IntelligentMirror: GSOC Project Update

Brief Introduction

IntelligentMirror can be used to create a mirror of static HTTP content on your local network. When you download something (say a software package) from Internet, it is stored/cached on a local machine on your network and subsequent downloads of that particular software package are supplied from the storage/cache of the local machine. This facilitate the efficient usage of bandwidth and also reduces the average download time. IntelligentMirror can also do pre-fetching of RPM packages from fedora repositories spread all over the world and can also pre-populate the local repo with popular packages like mplayer, vlc, gstreamer which are normally accessed immediately after a fresh install.

Definition for a lay man

Think of Internet as a hard disk, your proxy server as a cache and your Intranet as a CPU. Now, whenever your CPU needs to process something, it needs data from cache.

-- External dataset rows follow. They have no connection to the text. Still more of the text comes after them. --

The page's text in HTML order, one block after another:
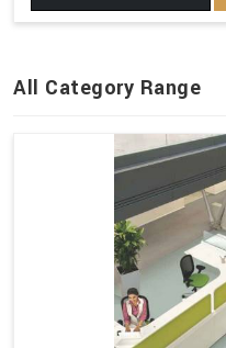
All Category Range
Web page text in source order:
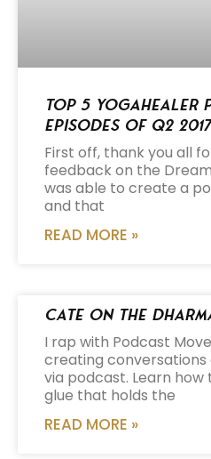
Top 5 Yogahealer
Episodes of Q2 2017
First off, thank you all
feedback on the Dream
was able to create a
and that
READ MORE »
Cate on the
I rap with Podcast
creating conversations
via podcast. Learn
glue that holds the
READ MORE »
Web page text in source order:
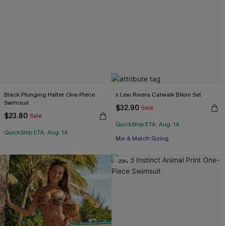
Black Plunging Halter One-Piece
Swimsuit
$23.80 Sale
QuickShip ETA: Aug. 14
x Lexi Rivera Catwalk Bikini Set
$32.90 Sale
QuickShip ETA: Aug. 14
Mix & Match Sizing
-20%
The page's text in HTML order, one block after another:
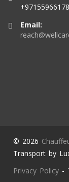
Email:
© 2026
Transport by
Privacy Policy -
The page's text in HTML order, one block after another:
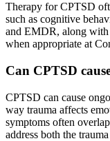
Therapy for CPTSD
such as cognitive
and EMDR, along with
when appropriate at
Can CPTSD
CPTSD can cause
way trauma affects
symptoms often
address both the
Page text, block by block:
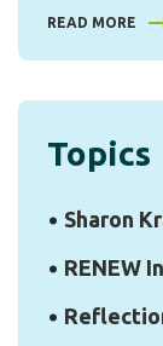
READ MORE
Topics
Sharon
RENEW
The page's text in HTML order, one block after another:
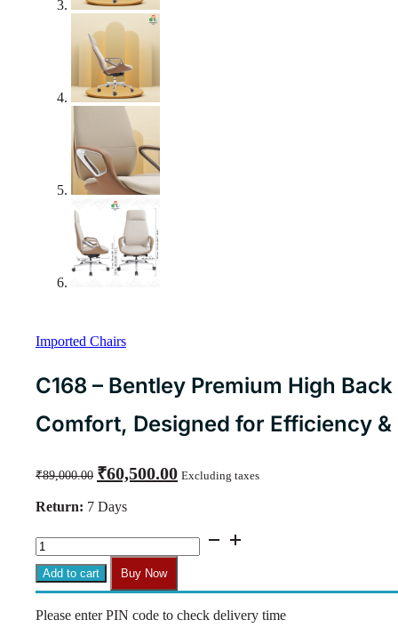
Imported Chairs
C168 – Bentley Premium High
Comfort, Designed for Efficiency
₹89,000.00
Original
price
₹89,000.00.
₹60,500.00price
Excluding taxes
Return: 7 Days
C168
-
Bentley
Premium
Back
Add to cart Buy Now
Please enter PIN code to check delivery time
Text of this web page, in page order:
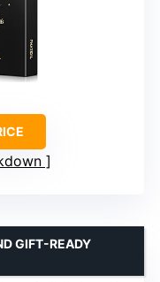
GIFT-READY
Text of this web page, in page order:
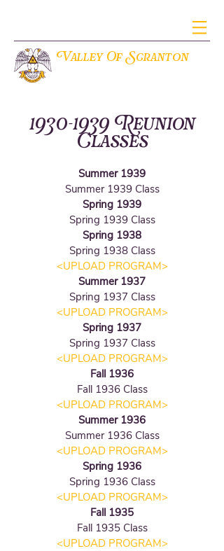
Valley OfScranton
1930-1939 Reunion
Classes
Summer 1939
Summer 1939 Class
Spring 1939
Spring 1939 Class
Spring 1938
Spring 1938 Class
<UPLOAD PROGRAM>
Summer 1937
Spring 1937 Class
<UPLOAD PROGRAM>
Spring 1937
Spring 1937 Class
<UPLOAD PROGRAM>
Fall 1936
Fall 1936Class
<UPLOAD PROGRAM>
Summer 1936
Summer 1936Class
<UPLOAD PROGRAM>
Spring 1936
Spring 1936Class
<UPLOAD PROGRAM>
Fall 1935
Fall 1935Class
<UPLOAD PROGRAM>
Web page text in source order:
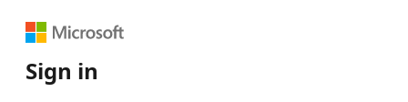
Sign in
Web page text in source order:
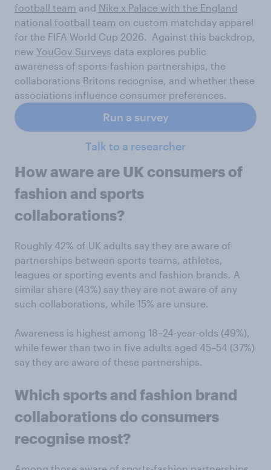
football team and Nike x Palace with the England
national football team on custom matchday apparel
for the FIFA World Cup 2026. Against this backdrop,
new YouGov Surveys data explores public
awareness of sports-fashion partnerships, the
collaborations Britons recognise, and whether these
associations influence consumer preferences.
Run a survey
Talk to a researcher
How aware are UK consumers of
fashion and sports
collaborations?
Roughly 42% of UK adults say they are aware of
partnerships between sports teams, athletes,
leagues or sporting events and fashion brands. A
similar share (43%) say they are not aware of any
such collaborations, while 15% are unsure.
Awareness is highest among 18–24-year-olds (49%),
while fewer than two in five adults aged 45–54 (37%)
say they are aware of these partnerships.
Which sports and fashion brand
collaborations do consumers
recognise most?
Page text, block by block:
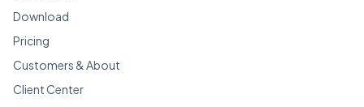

If data is not there in cache, it’ll be fetched from RAM and/or hard disk. IntelligentMirror sits on your proxy server and keep caching packages in a browsable manner which can be served via http for subsequent requests.

For further details about IntelligentMirror, go here.

Update

After getting the hosting space on fedorahosted.org, I pushed the code I have written. You can check the source tree here.

We are buidling IntelligentMirror as a plugin to squid which taps requests from clients and checks them against a cache. Checkout how to write a custom redirector or how to tap requests to squid. And acts accordingly. We are working on live streaming the partially downloaded package to the end user while caching it.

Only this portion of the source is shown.